» **Activity**: Your reply should hold only the lines from the one containing "-module(my_server2). (33, 795)" to the final line of the listing below, restated word for word.

↓↓↓

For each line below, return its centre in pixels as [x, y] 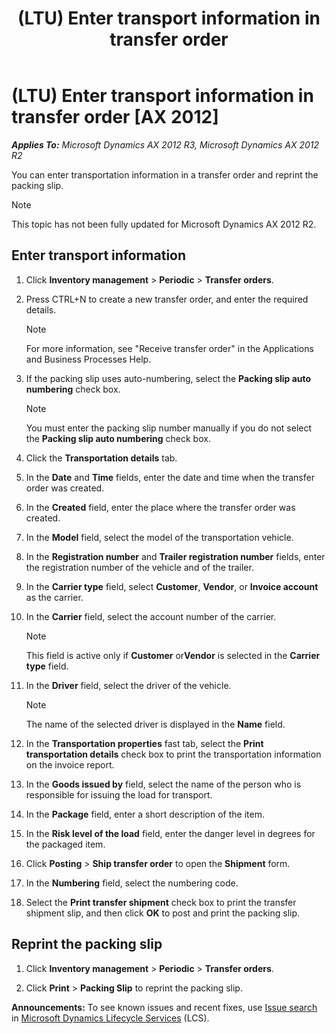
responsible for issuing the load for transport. [119, 794]
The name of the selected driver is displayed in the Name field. [155, 724]
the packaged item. [65, 844]
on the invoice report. [70, 764]
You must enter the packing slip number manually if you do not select [169, 428]
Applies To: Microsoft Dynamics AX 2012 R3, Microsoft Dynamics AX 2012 [165, 144]
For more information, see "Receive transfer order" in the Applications [169, 348]
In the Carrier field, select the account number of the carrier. [151, 616]
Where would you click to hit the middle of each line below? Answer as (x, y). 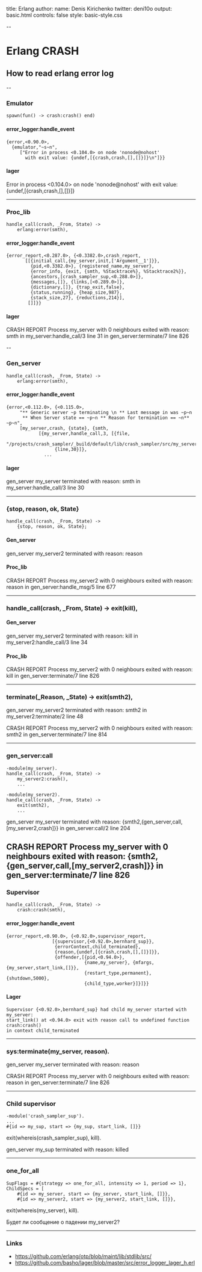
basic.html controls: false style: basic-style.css (64, 15)
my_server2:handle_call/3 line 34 (47, 642)
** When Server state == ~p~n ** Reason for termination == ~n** (106, 418)
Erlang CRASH (43, 51)
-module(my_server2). (33, 795)
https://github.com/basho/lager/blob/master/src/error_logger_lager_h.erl (105, 1263)
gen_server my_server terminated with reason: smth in (73, 482)
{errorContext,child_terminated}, (98, 947)

↑↑↑

» **Result of this task**:
-module(my_server2). (33, 795)
https://github.com/basho/lager/blob/master/src/error_logger_lager_h.erl (105, 1263)
gen_server my_server terminated with reason: smth in (73, 482)
{errorContext,child_terminated}, (98, 947)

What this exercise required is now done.